Again, look at the mess we have for x86 in 4.4.y and 4.9.y. You do not
want that for ARM for the simple reason that ARM systems usually last
"longer" with those old kernels than the x86 systems do.

> > So that's why I keep pointing people at the android trees. Look at what
> > they did there. There's nothing stoping anyone who is really insistant
> > on staying on these old kernel versions from pulling from those branches
> > to get these bugfixes in a known stable, and tested, implementation.
>
> I think there's enough stuff going on in the Android tree to make that
> unpalatable for a good segment of users.

Really? Like what? Last I looked it's only about 300 or so patches.
Something like less than .5% of the normal SoC backport size for any ARM
system recently. There were some numbers published a few months ago
about the real count, I can dig them up if you are curious.

> > Or just move to 4.14.y. Seriously, that's probably the safest thing in
> > the long run for anyone here. And when you realize you can't do that,
> > go yell at your SoC for forcing you into the nightmare that they conned
> > you into by their 3+ million lines added to their kernel tree. You were
> > always living on borowed time, and it looks like that time is finally
> > up...
>
> Yes, there are some people who are stuck with enormous out of tree patch
> sets on most architectures (just look at the enterprise distros!) - but
> there are also people who are at or very close to vanilla and just
> trying to control their validation costs by not changing too much when
> they don't need to.

Great, then move to 4.14.y :)

And before someone says "but it takes more to validate a new kernel
version than it does to just validate a core backport for the
architecture code", well...

> There's a good discussion to be had about it being sensible for people
> to accept more change in that segment of the market but equally those
> same attitudes have been an important part of the pressure that's been
> placed on vendors long term to get things in mainline.
>
> > [1] It's also why I keep doing the LTS merges into the android-common
> > trees within days of the upstream LTS release (today being an
> > exception).
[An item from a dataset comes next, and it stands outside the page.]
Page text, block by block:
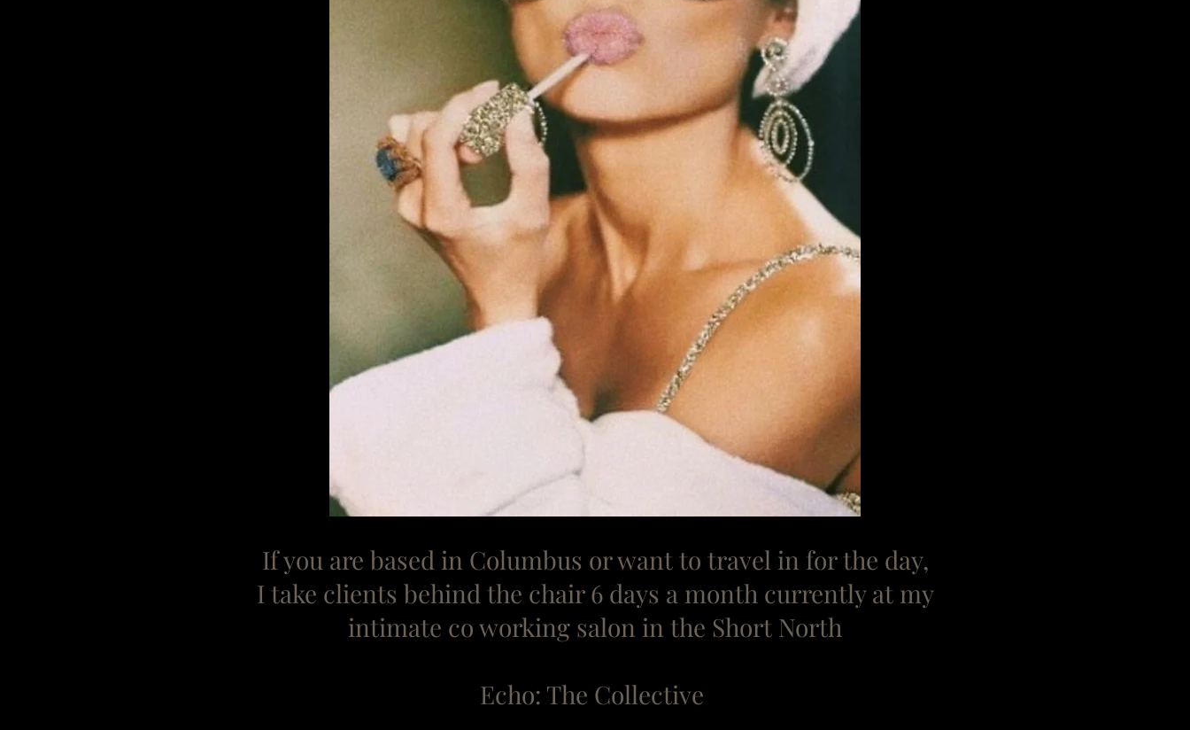
If you are based in Columbus or want to travel in for the day,
I take clients behind the chair 6 days a month currently at my
intimate co working salon in the Short North
Echo: The Collective

That way once you do a pull/merge, you can just keep
> > always merging to keep a secure device that is always up to date
> > with the latest LTS releases in a simple way. How much easier can I
> > make it for the ARM ecosystem here, really?
>
> That's great for the Android ecosystem, it's fantastic work and is doing
> a lot to overcome resistances people had there to merging up the LTS
> which is going to help many people. While that's a very large part of
> ARM ecosystem it's not all of it, there are also chip vendors and system
> integrators who have made deliberate choices to minimize out of tree
> code just as we've been encouraging them to.

Again great, go use 4.14.y for those systems please. It's better in the
long run.

thanks,

greg k-h

2018-03-06 21:32:48

On Tue, Mar 13, 2018 at 01:01:43PM +0000, Ard Biesheuvel wrote:
> On 13 March 2018 at 10:38, Greg KH <[email protected]> wrote:
> > On Tue, Mar 13, 2018 at 10:13:26AM +0000, Ard Biesheuvel wrote:
> >> On 13 March 2018 at 10:04, Greg KH <[email protected]> wrote:
> >> > On Wed, Mar 07, 2018 at 06:24:09PM +0000, Ard Biesheuvel wrote:
> >> >> On 2 March 2018 at 16:54, Greg KH <[email protected]> wrote:
> ...
> >> >> > Please test on the hardware that is affected, otherwise you do not know
> >> >> > if your patches do anything or not.
> >> >> >
> >> >>
> >> >> I don't think it is feasible to test these backports by confirming
> >> >> that they make the fundamental issue go away. We simply don't have the
> >> >> code to reproduce all the variants, and we have to rely on the
> >> >> information provided by ARM Ltd. regarding which cores are affected
> >> >> and which aren't.
> >> >
> >> > You really don't have the reproducers? Please work with ARM to resolve
> >> > that, this should not be a non-tested set of patches. That's really
> >> > worse than no patches at all, as if they were applied, that would
> >> > provide a false-sense of "all is fixed".
> >> >
> >>
> >> I know that on x86, the line between architecture and platform is
> >> blurry. That is not the case on ARM, though.
> >>
> >> Unlike platform firmware, the OS is built on top of an abstracted
> >> platform which is described by ARM's Architecture Reference Manual. If
> >> ARM Ltd. issues recommendations regarding what firmware PSCI methods
> >> to call when doing a context switch, or which barrier instruction to
> >> issue in certain circumstances, they do so because a certain class of
> >> hardware may require it in some cases. It is really not up to me to go
> >> find some exploit code on GitHub, run it before and after applying the
> >> patch and conclude that the problem is fixed. Instead, what I should
> >> do is confirm that the changes result in the recommended actions to be
> >> taken at the appropriate times.
> >
> > To _not_ take that exploit code and run it to _verify_ that your patches
> > work, would be foolish, right?
> >
>
> Oh, absolutely. But that presupposes access to both the affected
> hardware and the exploit code.

If you all don't have access to both, then someone is doing something
seriously wrong. Go complain to ARM please, we all know they have both.

I just got done yelling at a whole bunch of vendors last week about this
whole mess at a very large meeting of a lot of different Linux-based
companies. It's crazy that the disfunction is still happening.

greg k-h